1. **Forces on Block \( M_1 \):**
   - The force due to gravity along the incline: \( F_{g1} = M_1 g \sin(\theta_1) \)
   - The friction force on \( M_1 \): \( F_{\text{friction}_1} = \mu_1 M_1 g \cos(\theta_1) \)
   - Total net force on \( M_1 \): 
     \[
     F_{M_1} = M_1 g \sin(\theta_1) - \mu_1 M_1 g \cos(\theta_1)
     \]

2. **Forces on Block \( M_2 \):**
   - The force due to gravity along the incline: \( F_{g2} = M_2 g \sin(\theta_2) \)
   - The friction force on \( M_2 \): \( F_{\text{friction}_2} = \mu_2 M_2 g \cos(\theta_2) \)
   - Total net force on \( M_2 \):
     \[
     F_{M_2} = M_2 g \sin(\theta_2) - \mu_2 M_2 g \cos(\theta_2)
     \]

3. **Applying Newton's Second Law:**
   The net forces on both blocks will result in their acceleration, and since they are connected by a pulley, they will have the same magnitude of acceleration \( a \).

   For block \( M_1 \):
   \[
   M_1 a = M_1 g \sin(\theta_1) - \mu_1 M_1 g \cos(\theta_1)
   \]

   For block \( M_2 \):
   \[
   M_2 a = M_2 g \sin(\theta_2) - \mu_2 M_2 g \cos(\theta_2)
   \]

4. **Equating the forces:**
   Since the tension in the rope is the same for both blocks and they have the same acceleration \( a \), we solve these two equations simultaneously for \( a \).

### Calculation:
Substitute the given values into the equations:

For block \( M_1 \):
\[
M_1 a = M_1 g \sin(47.5^\circ) - \mu_1 M_1 g \cos(47.5^\circ)
\]
\[
2.25 a = 2.25 \times 9.8 \times \sin(47.5^\circ) - 0.205 \times 2.25 \times 9.8 \times \cos(47.5^\circ)
\]

For block \( M_2 \):
\[
M_2 a = M_2 g \sin(33.5^\circ) - \mu_2 M_2 g \cos(33.5^\circ)
\]
\[
7.35 a = 7.35 \times 9.8 \times \sin(33.5^\circ) - 0.105 \times 7.35 \times 9.8 \times \cos(33.5^\circ)
\]

Let me calculate the values now.The magnitude of the acceleration \( a_2 \) of block \( M_2 \) is approximately \( 2.11 \, \text{m/s}^2 \).

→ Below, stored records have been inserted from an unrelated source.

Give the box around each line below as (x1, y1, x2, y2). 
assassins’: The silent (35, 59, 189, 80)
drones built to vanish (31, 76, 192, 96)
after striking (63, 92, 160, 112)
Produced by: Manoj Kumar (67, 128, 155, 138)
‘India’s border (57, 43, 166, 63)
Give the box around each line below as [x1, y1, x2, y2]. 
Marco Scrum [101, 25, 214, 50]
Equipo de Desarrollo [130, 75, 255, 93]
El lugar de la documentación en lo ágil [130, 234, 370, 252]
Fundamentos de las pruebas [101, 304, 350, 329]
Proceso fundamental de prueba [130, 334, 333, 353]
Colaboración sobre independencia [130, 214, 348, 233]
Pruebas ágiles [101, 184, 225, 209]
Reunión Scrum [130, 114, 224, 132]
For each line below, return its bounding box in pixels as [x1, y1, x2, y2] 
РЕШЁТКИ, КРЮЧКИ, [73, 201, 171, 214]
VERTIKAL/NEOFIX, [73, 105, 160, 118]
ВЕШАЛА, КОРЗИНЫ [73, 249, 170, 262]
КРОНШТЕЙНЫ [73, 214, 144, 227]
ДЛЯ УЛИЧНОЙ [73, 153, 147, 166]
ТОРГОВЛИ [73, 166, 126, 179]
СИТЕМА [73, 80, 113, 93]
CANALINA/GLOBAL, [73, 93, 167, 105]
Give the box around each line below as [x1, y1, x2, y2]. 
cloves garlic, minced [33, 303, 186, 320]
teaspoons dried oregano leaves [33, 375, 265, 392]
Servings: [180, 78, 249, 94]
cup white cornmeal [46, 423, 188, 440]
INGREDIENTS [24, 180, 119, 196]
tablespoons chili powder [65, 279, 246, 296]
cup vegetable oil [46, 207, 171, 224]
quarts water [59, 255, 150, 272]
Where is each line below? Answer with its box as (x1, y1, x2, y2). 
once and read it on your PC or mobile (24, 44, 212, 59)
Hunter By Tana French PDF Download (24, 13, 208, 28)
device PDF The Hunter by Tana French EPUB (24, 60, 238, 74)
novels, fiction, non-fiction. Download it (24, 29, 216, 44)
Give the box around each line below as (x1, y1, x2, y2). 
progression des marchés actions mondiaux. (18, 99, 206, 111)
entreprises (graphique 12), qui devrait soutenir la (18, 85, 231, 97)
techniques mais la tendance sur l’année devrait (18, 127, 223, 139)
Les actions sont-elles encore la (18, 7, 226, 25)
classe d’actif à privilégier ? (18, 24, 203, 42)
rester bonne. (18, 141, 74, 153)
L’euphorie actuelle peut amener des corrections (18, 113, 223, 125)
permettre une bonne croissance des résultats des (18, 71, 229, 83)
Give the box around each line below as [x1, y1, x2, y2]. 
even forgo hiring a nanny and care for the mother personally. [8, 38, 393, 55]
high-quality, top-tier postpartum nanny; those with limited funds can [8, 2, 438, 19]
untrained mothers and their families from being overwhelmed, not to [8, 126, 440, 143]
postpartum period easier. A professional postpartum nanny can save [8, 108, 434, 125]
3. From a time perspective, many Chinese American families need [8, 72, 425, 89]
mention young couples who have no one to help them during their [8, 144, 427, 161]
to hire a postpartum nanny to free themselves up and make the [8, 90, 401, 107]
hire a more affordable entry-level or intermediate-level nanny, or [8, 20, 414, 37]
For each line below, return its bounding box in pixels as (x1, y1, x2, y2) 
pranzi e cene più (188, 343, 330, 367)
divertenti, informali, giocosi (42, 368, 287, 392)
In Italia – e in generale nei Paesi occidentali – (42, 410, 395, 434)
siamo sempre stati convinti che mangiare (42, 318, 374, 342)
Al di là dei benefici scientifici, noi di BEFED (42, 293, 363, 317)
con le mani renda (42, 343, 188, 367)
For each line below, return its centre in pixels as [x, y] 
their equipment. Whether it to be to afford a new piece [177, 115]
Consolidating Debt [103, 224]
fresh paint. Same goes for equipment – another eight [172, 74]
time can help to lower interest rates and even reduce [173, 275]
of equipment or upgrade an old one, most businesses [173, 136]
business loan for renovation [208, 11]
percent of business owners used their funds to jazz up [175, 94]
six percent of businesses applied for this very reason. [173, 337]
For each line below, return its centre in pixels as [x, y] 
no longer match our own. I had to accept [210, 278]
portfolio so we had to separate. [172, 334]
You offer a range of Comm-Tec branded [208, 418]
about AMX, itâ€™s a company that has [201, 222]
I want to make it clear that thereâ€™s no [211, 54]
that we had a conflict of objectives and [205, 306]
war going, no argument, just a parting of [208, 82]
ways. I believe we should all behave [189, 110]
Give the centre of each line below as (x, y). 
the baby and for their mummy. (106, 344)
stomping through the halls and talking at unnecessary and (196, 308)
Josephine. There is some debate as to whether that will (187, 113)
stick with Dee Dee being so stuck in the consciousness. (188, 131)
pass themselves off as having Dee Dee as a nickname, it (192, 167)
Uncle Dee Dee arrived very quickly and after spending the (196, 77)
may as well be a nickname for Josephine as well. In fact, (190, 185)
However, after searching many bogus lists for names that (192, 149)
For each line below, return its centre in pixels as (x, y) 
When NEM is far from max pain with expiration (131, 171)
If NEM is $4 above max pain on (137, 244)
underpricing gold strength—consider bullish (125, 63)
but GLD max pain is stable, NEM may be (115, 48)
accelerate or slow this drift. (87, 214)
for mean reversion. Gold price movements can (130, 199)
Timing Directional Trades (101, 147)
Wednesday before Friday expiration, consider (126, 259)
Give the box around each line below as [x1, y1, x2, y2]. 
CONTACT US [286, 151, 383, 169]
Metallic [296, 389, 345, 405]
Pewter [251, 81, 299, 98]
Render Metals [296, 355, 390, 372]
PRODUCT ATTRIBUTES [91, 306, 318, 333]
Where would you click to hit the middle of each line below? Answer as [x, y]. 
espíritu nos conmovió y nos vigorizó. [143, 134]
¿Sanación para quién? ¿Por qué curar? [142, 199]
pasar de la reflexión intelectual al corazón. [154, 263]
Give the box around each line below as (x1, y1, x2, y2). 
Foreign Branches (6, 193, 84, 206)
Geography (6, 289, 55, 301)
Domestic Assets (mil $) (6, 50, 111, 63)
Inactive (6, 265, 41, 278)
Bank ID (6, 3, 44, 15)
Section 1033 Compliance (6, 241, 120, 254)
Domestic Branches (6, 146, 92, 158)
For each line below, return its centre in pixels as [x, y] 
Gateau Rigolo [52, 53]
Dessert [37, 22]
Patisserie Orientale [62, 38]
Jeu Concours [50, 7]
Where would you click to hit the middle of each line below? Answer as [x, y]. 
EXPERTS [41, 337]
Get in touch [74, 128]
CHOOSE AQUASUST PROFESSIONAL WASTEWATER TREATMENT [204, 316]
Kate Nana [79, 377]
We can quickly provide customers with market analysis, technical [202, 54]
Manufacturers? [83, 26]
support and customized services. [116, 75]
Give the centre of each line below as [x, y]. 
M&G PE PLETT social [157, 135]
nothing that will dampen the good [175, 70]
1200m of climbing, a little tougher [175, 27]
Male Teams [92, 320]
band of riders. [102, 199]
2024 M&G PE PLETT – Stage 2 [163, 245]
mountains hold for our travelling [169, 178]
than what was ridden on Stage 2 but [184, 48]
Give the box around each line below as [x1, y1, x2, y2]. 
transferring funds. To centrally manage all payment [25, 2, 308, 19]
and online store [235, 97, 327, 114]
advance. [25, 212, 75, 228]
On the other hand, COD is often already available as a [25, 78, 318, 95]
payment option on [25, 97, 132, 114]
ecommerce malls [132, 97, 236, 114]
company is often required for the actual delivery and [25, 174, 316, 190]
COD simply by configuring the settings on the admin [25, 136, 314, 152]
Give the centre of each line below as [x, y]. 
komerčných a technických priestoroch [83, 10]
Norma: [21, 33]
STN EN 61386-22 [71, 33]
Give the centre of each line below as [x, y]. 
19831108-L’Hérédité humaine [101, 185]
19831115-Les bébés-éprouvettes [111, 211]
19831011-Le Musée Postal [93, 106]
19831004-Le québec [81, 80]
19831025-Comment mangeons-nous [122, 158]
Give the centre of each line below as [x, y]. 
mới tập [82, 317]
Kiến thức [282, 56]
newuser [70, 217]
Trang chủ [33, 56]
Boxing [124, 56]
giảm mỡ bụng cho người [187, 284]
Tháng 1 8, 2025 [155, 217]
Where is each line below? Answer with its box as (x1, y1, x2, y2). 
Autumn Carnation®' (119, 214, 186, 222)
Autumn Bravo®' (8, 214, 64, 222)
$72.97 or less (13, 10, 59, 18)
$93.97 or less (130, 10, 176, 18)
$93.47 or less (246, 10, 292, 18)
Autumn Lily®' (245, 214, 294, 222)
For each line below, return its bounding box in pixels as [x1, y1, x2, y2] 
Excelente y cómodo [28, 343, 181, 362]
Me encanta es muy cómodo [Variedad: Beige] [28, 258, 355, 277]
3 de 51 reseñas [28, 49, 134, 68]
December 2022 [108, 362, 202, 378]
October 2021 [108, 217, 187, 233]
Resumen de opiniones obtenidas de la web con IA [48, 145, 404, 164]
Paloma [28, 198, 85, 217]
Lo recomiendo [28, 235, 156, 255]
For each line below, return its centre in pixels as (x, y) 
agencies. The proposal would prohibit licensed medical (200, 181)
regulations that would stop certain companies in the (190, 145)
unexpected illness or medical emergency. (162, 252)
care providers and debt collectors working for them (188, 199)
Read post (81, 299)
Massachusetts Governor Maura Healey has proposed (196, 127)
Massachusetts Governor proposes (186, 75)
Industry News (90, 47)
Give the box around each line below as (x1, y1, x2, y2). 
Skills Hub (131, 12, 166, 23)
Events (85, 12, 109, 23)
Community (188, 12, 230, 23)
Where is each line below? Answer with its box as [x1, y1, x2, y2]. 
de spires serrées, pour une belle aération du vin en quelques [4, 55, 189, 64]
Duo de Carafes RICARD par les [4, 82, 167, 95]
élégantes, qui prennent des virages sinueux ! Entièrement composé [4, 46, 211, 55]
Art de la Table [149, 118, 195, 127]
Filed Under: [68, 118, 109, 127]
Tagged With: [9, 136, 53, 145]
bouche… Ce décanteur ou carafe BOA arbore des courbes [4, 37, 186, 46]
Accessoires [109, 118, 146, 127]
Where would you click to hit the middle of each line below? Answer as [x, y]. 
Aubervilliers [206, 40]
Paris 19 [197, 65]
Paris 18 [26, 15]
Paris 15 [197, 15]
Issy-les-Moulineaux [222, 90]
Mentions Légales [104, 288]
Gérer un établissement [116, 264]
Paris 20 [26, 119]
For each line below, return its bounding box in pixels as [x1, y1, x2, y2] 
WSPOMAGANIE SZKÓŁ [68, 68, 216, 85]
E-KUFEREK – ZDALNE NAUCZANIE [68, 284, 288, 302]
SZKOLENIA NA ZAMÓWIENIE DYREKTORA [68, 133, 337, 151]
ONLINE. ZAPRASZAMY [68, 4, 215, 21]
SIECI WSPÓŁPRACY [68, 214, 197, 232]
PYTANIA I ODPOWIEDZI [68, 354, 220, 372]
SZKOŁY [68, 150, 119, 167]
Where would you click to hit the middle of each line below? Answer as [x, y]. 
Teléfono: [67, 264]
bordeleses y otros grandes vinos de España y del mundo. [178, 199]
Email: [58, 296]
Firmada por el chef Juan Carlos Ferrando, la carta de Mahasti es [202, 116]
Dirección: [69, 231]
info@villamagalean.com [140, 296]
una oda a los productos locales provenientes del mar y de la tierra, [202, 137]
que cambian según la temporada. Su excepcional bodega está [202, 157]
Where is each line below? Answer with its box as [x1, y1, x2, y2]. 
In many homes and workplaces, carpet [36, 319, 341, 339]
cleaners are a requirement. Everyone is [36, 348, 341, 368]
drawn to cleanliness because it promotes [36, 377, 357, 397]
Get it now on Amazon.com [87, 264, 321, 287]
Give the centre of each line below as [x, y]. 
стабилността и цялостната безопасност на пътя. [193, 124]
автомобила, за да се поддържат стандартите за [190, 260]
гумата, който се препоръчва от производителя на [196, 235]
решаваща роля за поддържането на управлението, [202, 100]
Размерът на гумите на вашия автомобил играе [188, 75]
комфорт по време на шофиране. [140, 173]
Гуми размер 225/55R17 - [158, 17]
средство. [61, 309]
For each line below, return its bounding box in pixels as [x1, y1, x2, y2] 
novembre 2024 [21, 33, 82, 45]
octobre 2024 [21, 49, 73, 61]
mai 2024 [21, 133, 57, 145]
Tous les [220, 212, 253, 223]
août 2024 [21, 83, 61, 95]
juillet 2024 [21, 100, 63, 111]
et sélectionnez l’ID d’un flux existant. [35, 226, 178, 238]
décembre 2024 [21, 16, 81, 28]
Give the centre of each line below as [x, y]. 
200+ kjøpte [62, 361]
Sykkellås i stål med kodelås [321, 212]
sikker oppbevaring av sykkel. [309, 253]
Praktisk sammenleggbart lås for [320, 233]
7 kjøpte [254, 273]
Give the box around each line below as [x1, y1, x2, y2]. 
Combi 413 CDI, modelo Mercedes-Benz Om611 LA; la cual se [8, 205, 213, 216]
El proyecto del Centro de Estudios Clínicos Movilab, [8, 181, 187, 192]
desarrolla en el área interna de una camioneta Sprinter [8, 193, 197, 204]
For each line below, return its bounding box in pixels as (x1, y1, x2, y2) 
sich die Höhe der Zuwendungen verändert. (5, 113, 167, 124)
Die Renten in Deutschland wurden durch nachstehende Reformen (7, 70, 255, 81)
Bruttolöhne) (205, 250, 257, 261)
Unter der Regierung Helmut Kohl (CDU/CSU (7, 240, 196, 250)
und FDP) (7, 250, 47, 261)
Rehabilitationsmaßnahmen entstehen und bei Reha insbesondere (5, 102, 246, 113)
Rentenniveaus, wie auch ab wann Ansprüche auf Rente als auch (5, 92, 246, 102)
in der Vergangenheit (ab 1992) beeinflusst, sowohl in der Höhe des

Would you like more details or have any questions?

Here are five related questions to expand your understanding:
1. How does the coefficient of kinetic friction affect the motion of the blocks?
2. What would happen to the acceleration if the incline angles were increased or decreased?
3. How would adding mass to block \( M_1 \) affect the system’s acceleration?
4. What would the acceleration be if the pulley had mass or friction?
5. How can we calculate the tension in the string?

**Tip:** Always check if the forces acting parallel and perpendicular to the incline are correctly decomposed into their respective components when solving similar problems.

Two blocks, M_1 and M_2, are connected by a massless string that passes over a massless pulley. M_1 has a mass of 2.25 kg and is on an incline of angle θ_1 = 47.5° that has a coefficient of kinetic friction μ_1 = 0.205. M_2 has a mass of 7.35 kg and is on an incline of angle θ_2 = 33.5° that has a coefficient of kinetic friction μ_2 = 0.105. The two-block system is in motion, with block M_2 sliding down the ramp. Find the magnitude a_2 of the acceleration of block M_2.

Solve for the acceleration of two blocks connected by a massless string on inclined planes with friction. M_1 (2.25 kg) is on a 47.5° incline with μ_1 = 0.205, and M_2 (7.35 kg) is on a 33.5° incline with μ_2 = 0.105. Using Newton's Second Law, determine the system's acceleration.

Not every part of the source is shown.